You check yourself. You're fairly clean and dry, so you've been on your feet the entire time-- luckily no rolling around in the dewy grass of someone's front yard. You see a Picayune on the ground and are thankful that you are assumedly still in the New Orleans Metro Area. You pick it up and check the date: Sunday. This is right, last night was Saturday. Check your pockets-- your phone is gone. You have your ID, a debit card, and one single dollar. Hope you didn't go to any ATMs whilst you were blacked out.
You pull your arms into your shirt and shiver and walk, and you curse yourself and your situation, staring around dully in disbelief. Finally you stumble onto Veteran's Boulevard, but you're on the south side and far too west. You go into a gas station, looking a fright, and get twenty dollars out of an ATM. You stumble into a nearby sports bar, call a cab, and have a beer while you wait.
You get home and learn several things: you gave your phone to your friend before disappearing, assumedly into a cab. You left the bar around five-- you came to around nine. During four unaccounted hours you spent thirty nine of the forty dollars you don't remember getting out of the ATM. Theoretically, that money went to the cab driver that dumped you in the middle of nowhere. You also realize you don't remember any of the five (5) drinks, four of which were bought for you, you had at the bar before abruptly leaving. Mystery somewhat solved, you cancel all plans for the day and crash hard and long into your bed.

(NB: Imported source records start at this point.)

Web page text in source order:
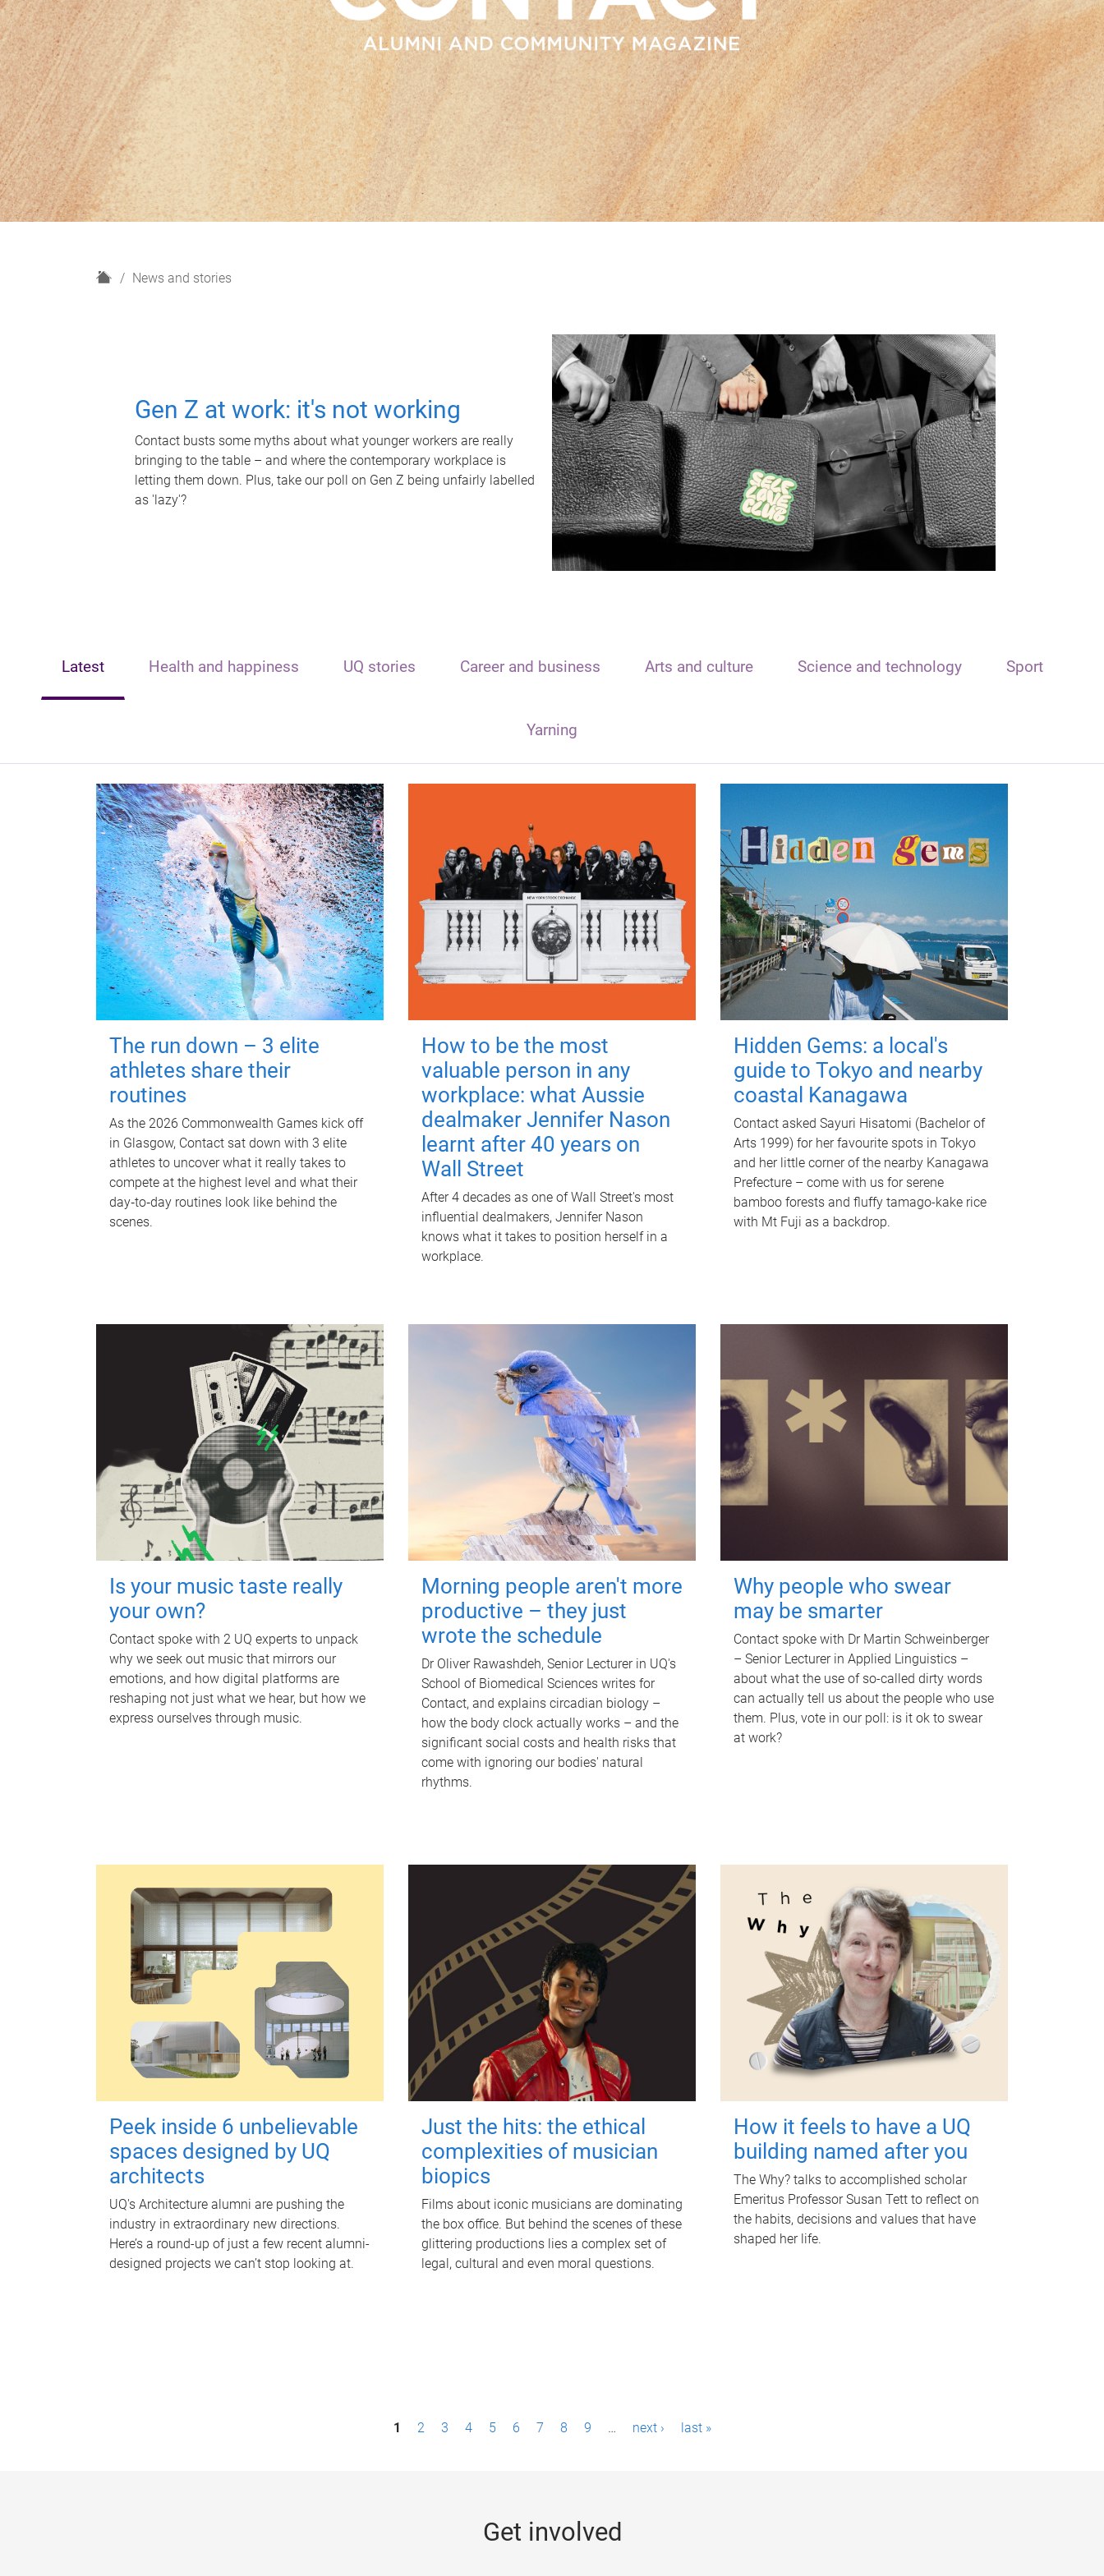
H
News and stories
Gen Z at work: it's not working
Contact busts some myths about what younger workers are really
bringing to the table – and where the contemporary workplace is
letting them down. Plus, take our poll on Gen Z being unfairly labelled
as 'lazy'?
Latest Health and happiness UQ stories Career and business Arts and culture Science and technology Sport
Yarning
The run down – 3 elite
athletes share their
routines
As the 2026 Commonwealth Games kick off
in Glasgow, Contact sat down with 3 elite
athletes to uncover what it really takes to
compete at the highest level and what their
day‑to‑day routines look like behind the
scenes.
How to be the most
valuable person in any
workplace: what Aussie
dealmaker Jennifer Nason
learnt after 40 years on
Wall Street
After 4 decades as one of Wall Street's most
influential dealmakers, Jennifer Nason
knows what it takes to position herself in a
workplace.
Hidden Gems: a local's
guide to Tokyo and nearby
coastal Kanagawa
Contact asked Sayuri Hisatomi (Bachelor of
Arts 1999) for her favourite spots in Tokyo
and her little corner of the nearby Kanagawa
Prefecture – come with us for serene
bamboo forests and fluffy tamago-kake rice
with Mt Fuji as a backdrop.
Is your music taste really
your own?
Contact spoke with 2 UQ experts to unpack
why we seek out music that mirrors our
emotions, and how digital platforms are
reshaping not just what we hear, but how we
express ourselves through music.
Morning people aren't more
productive – they just
wrote the schedule
Dr Oliver Rawashdeh, Senior Lecturer in UQ's
School of Biomedical Sciences writes for
Contact, and explains circadian biology –
how the body clock actually works – and the
significant social costs and health risks that
come with ignoring our bodies' natural
rhythms.
Why people who swear
may be smarter
Contact spoke with Dr Martin Schweinberger
– Senior Lecturer in Applied Linguistics –
about what the use of so-called dirty words
can actually tell us about the people who use
them. Plus, vote in our poll: is it ok to swear
at work?
Peek inside 6 unbelievable
spaces designed by UQ
architects
UQ's Architecture alumni are pushing the
industry in extraordinary new directions.
Here’s a round-up of just a few recent alumni-
designed projects we can’t stop looking at.
Just the hits: the ethical
complexities of musician
biopics
Films about iconic musicians are dominating
the box office. But behind the scenes of these
glittering productions lies a complex set of
legal, cultural and even moral questions.
How it feels to have a UQ
building named after you
The Why? talks to accomplished scholar
Emeritus Professor Susan Tett to reflect on
the habits, decisions and values that have
shaped her life.
1 2 3 4 5 6 7 8 9 … next › last »
Get involved
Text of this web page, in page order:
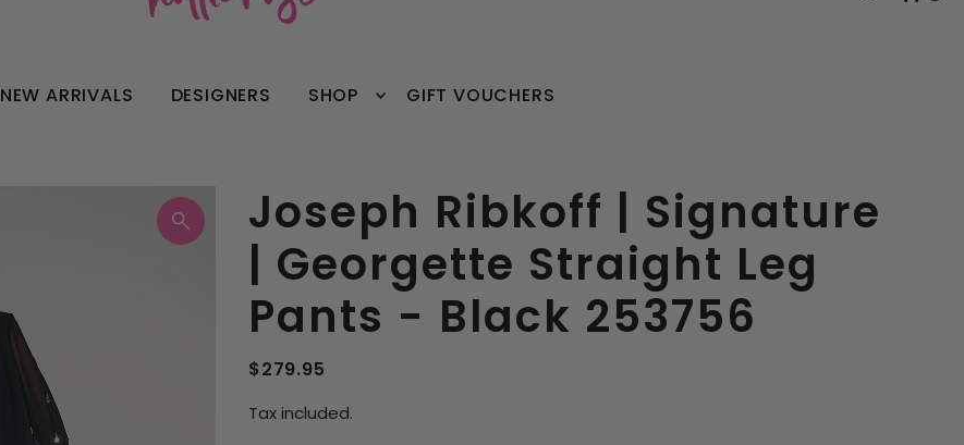
NEW ARRIVALS DESIGNERS SHOP GIFT VOUCHERS
Joseph Ribkoff | Signature
| Georgette Straight Leg
Pants - Black 253756
$279.95
Tax included.
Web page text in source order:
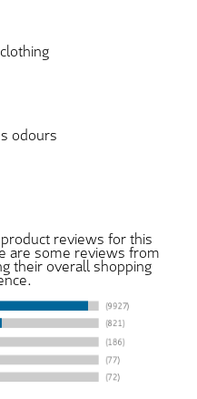
odours
reviews for this
are some reviews from
their overall shopping
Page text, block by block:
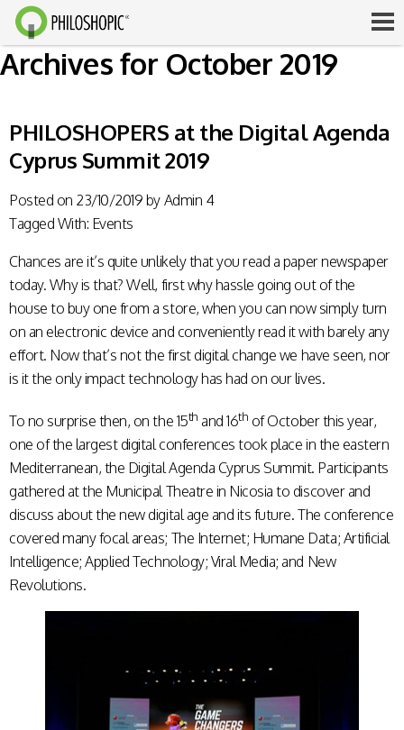
Archives for October 2019
PHILOSHOPERS at the Digital Agenda
Cyprus Summit 2019
Posted on 23/10/2019 by Admin 4
Tagged With: Events
Chances are it’s quite unlikely that you read a paper newspaper
today. Why is that? Well, first why hassle going out of the
house to buy one from a store, when you can now simply turn
on an electronic device and conveniently read it with barely any
effort. Now that’s not the first digital change we have seen, nor
is it the only impact technology has had on our lives.
To no surprise then, on the 15th and 16th of October this year,
one of the largest digital conferences took place in the eastern
Mediterranean, the Digital Agenda Cyprus Summit. Participants
gathered at the Municipal Theatre in Nicosia to discover and
discuss about the new digital age and its future. The conference
covered many focal areas; The Internet; Humane Data; Artificial
Intelligence; Applied Technology; Viral Media; and New
Revolutions.
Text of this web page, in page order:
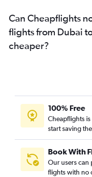
Can Cheapflights
flights from Dubai
cheaper?
100% Free
Cheapflights
start saving
Book With
Our users can
flights with no
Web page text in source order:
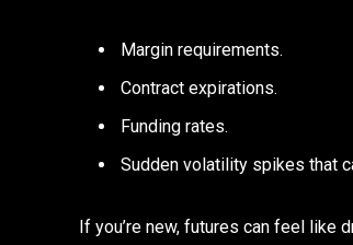
Margin requirements.
Contract expirations.
Funding rates.
Sudden volatility spikes that
If you’re new, futures can feel like
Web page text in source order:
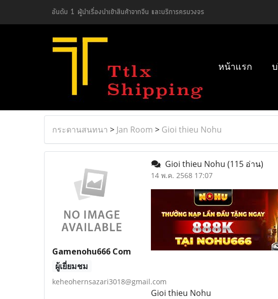
อันดับ 1 ผู้นำเรื่องนำเข้าสินค้าจากจีน และบริการครบวงจร
หน้าแรก
กระดานสนทนา > Jan Room > Gioi thieu Nohu
Gamenohu666 Com
ผู้เยี่ยมชม
keheohernsazari3018@gmail.com
Gioi thieu Nohu (115 อ่าน)
14 พ.ค. 2568 17:07
Gioi thieu Nohu
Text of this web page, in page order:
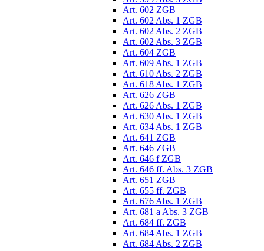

This friends, is a shining example of the absolute empirical evil that is Red Bull. When mixed with vodka, it produces a delicious concoction that will try it's hardest to kill you. While straight booze/beer/wine will dull your mind and body and eventually leave you passed out on the floor/couch/pool table/wherever, Red Bull and vodka will only dull your mind, keeping your body sprightly and alert so that it leaps joyfully into autopilot while your mind passes into shadow.
Experiences don't lie; you have been warned.